■ **Exercise instructions**:
Below are records to repeat exactly. Omit the pictures from the copy.
Content starts
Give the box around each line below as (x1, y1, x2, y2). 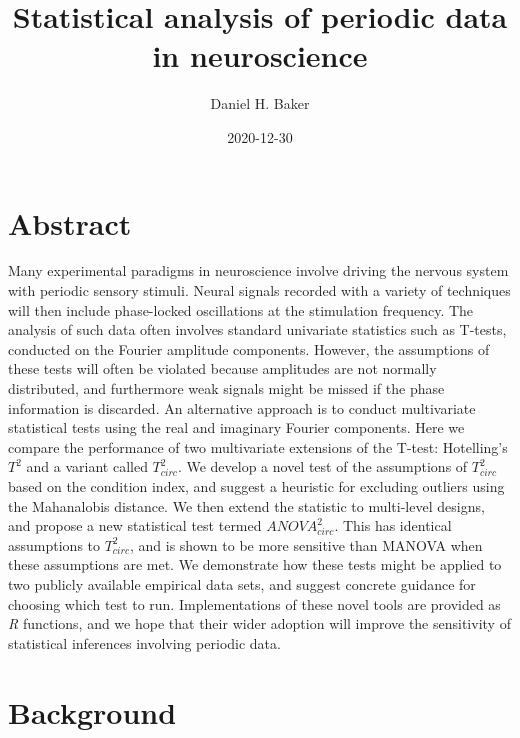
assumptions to (8, 534, 101, 555)
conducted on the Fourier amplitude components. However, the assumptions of (8, 338, 490, 359)
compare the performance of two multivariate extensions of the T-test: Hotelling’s (8, 436, 508, 457)
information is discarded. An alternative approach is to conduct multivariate (8, 397, 476, 418)
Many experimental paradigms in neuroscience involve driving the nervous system (8, 260, 509, 281)
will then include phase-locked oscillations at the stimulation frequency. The (8, 299, 474, 320)
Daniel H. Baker (210, 93, 310, 114)
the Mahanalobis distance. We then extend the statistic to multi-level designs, (8, 495, 485, 516)
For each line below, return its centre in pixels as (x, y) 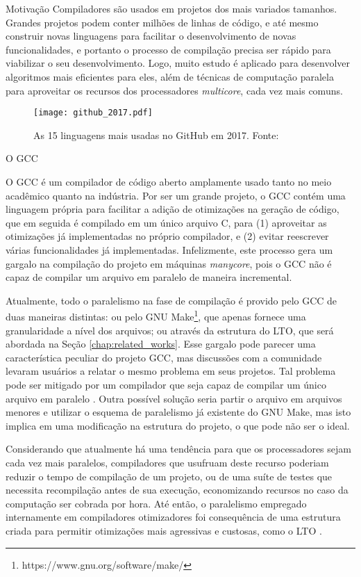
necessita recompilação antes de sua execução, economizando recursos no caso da (177, 490)
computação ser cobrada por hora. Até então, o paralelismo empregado (156, 503)
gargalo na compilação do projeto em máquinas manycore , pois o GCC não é (169, 263)
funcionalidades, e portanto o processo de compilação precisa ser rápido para (168, 49)
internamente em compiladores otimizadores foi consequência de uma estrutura (173, 517)
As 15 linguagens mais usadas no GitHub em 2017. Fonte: (156, 135)
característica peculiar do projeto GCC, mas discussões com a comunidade (164, 357)
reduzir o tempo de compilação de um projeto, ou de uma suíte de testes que (169, 476)
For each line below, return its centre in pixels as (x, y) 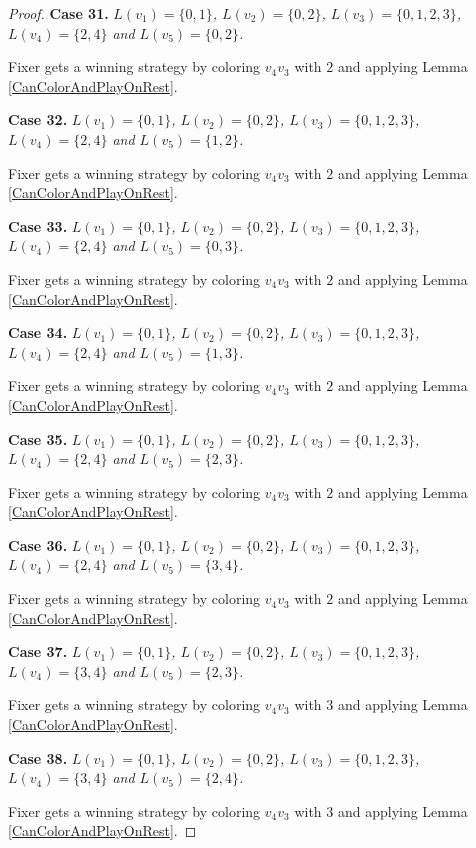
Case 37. (38, 651)
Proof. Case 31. (58, 13)
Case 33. (38, 225)
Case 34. (38, 332)
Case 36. (38, 544)
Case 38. (38, 757)
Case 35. (38, 438)
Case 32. (38, 119)
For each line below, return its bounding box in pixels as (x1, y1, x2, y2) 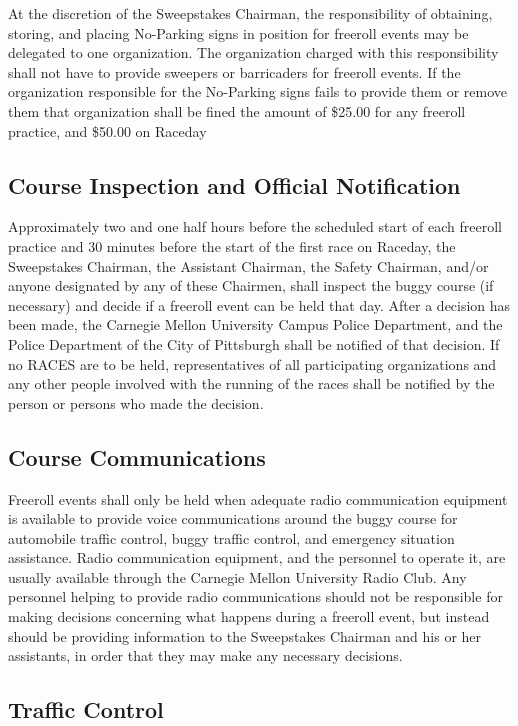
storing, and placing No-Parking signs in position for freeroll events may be (8, 22, 469, 43)
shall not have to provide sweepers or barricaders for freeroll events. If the (8, 61, 461, 82)
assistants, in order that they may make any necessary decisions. (8, 645, 403, 666)
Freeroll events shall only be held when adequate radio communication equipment (8, 488, 508, 509)
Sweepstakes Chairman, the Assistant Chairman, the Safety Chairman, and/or (8, 255, 489, 276)
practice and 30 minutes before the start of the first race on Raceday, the (8, 235, 456, 256)
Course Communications (8, 441, 266, 472)
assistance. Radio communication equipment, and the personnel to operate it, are (8, 547, 506, 568)
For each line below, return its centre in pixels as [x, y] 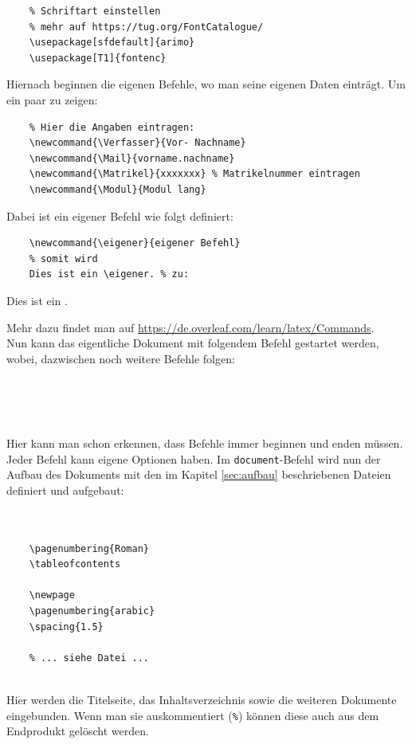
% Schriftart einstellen [95, 11]
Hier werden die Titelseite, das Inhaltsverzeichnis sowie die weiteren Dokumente [202, 700]
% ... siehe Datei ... [89, 658]
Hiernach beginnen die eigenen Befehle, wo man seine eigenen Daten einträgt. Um [206, 84]
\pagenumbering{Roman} [89, 548]
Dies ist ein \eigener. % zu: [109, 274]
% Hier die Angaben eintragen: [112, 127]
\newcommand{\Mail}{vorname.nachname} [132, 158]
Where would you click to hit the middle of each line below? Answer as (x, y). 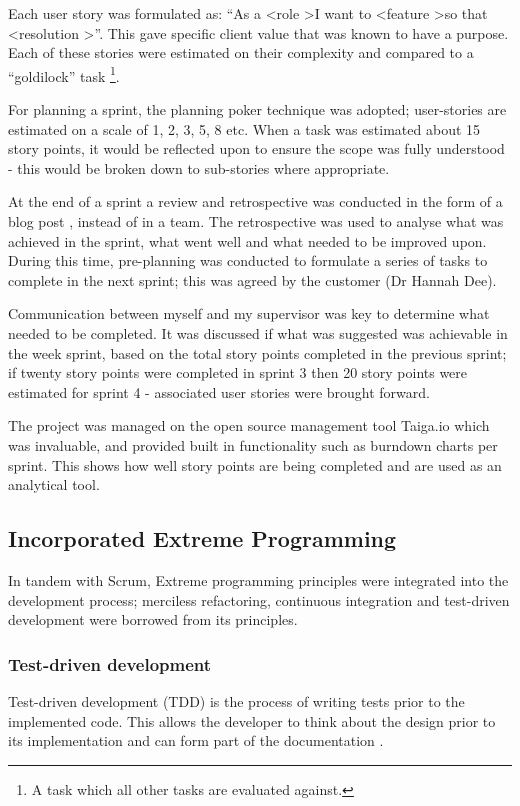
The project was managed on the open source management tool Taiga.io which (249, 425)
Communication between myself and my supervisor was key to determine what (249, 313)
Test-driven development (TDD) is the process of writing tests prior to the (236, 700)
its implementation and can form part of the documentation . (196, 740)
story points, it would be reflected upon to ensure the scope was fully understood (256, 148)
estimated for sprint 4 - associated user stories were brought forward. (219, 391)
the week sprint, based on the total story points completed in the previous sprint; (257, 352)
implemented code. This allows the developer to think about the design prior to (252, 720)
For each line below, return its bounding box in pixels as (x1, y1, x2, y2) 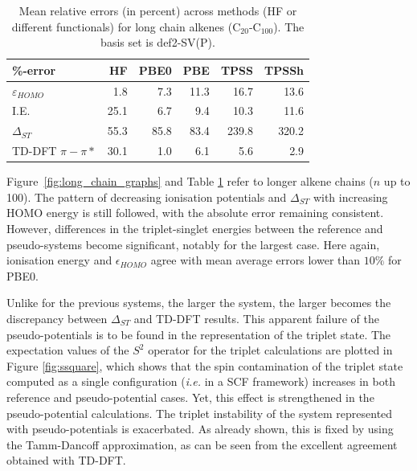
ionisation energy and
Content ends
■ **Exercise output**:
Give the box around each line below as (x1, y1, x2, y2). 
assumptions to (8, 534, 101, 555)
conducted on the Fourier amplitude components. However, the assumptions of (8, 338, 490, 359)
compare the performance of two multivariate extensions of the T-test: Hotelling’s (8, 436, 508, 457)
information is discarded. An alternative approach is to conduct multivariate (8, 397, 476, 418)
Many experimental paradigms in neuroscience involve driving the nervous system (8, 260, 509, 281)
will then include phase-locked oscillations at the stimulation frequency. The (8, 299, 474, 320)
Daniel H. Baker (210, 93, 310, 114)
the Mahanalobis distance. We then extend the statistic to multi-level designs, (8, 495, 485, 516)
For each line below, return its centre in pixels as (x, y) 
necessita recompilação antes de sua execução, economizando recursos no caso da (177, 490)
computação ser cobrada por hora. Até então, o paralelismo empregado (156, 503)
gargalo na compilação do projeto em máquinas manycore , pois o GCC não é (169, 263)
funcionalidades, e portanto o processo de compilação precisa ser rápido para (168, 49)
internamente em compiladores otimizadores foi consequência de uma estrutura (173, 517)
As 15 linguagens mais usadas no GitHub em 2017. Fonte: (156, 135)
característica peculiar do projeto GCC, mas discussões com a comunidade (164, 357)
reduzir o tempo de compilação de um projeto, ou de uma suíte de testes que (169, 476)
For each line below, return its centre in pixels as (x, y) 
Case 37. (38, 651)
Proof. Case 31. (58, 13)
Case 33. (38, 225)
Case 34. (38, 332)
Case 36. (38, 544)
Case 38. (38, 757)
Case 35. (38, 438)
Case 32. (38, 119)
For each line below, return its bounding box in pixels as (x1, y1, x2, y2) 
storing, and placing No-Parking signs in position for freeroll events may be (8, 22, 469, 43)
shall not have to provide sweepers or barricaders for freeroll events. If the (8, 61, 461, 82)
assistants, in order that they may make any necessary decisions. (8, 645, 403, 666)
Freeroll events shall only be held when adequate radio communication equipment (8, 488, 508, 509)
Sweepstakes Chairman, the Assistant Chairman, the Safety Chairman, and/or (8, 255, 489, 276)
practice and 30 minutes before the start of the first race on Raceday, the (8, 235, 456, 256)
Course Communications (8, 441, 266, 472)
assistance. Radio communication equipment, and the personnel to operate it, are (8, 547, 506, 568)
For each line below, return its centre in pixels as [x, y] 
% Schriftart einstellen [95, 11]
Hier werden die Titelseite, das Inhaltsverzeichnis sowie die weiteren Dokumente [202, 700]
% ... siehe Datei ... [89, 658]
Hiernach beginnen die eigenen Befehle, wo man seine eigenen Daten einträgt. Um [206, 84]
\pagenumbering{Roman} [89, 548]
Dies ist ein \eigener. % zu: [109, 274]
% Hier die Angaben eintragen: [112, 127]
\newcommand{\Mail}{vorname.nachname} [132, 158]
Where would you click to hit the middle of each line below? Answer as (x, y). 
The project was managed on the open source management tool Taiga.io which (249, 425)
Communication between myself and my supervisor was key to determine what (249, 313)
Test-driven development (TDD) is the process of writing tests prior to the (236, 700)
its implementation and can form part of the documentation . (196, 740)
story points, it would be reflected upon to ensure the scope was fully understood (256, 148)
estimated for sprint 4 - associated user stories were brought forward. (219, 391)
the week sprint, based on the total story points completed in the previous sprint; (257, 352)
implemented code. This allows the developer to think about the design prior to (252, 720)
For each line below, return its bounding box in pixels as (x1, y1, x2, y2) 
ionisation energy and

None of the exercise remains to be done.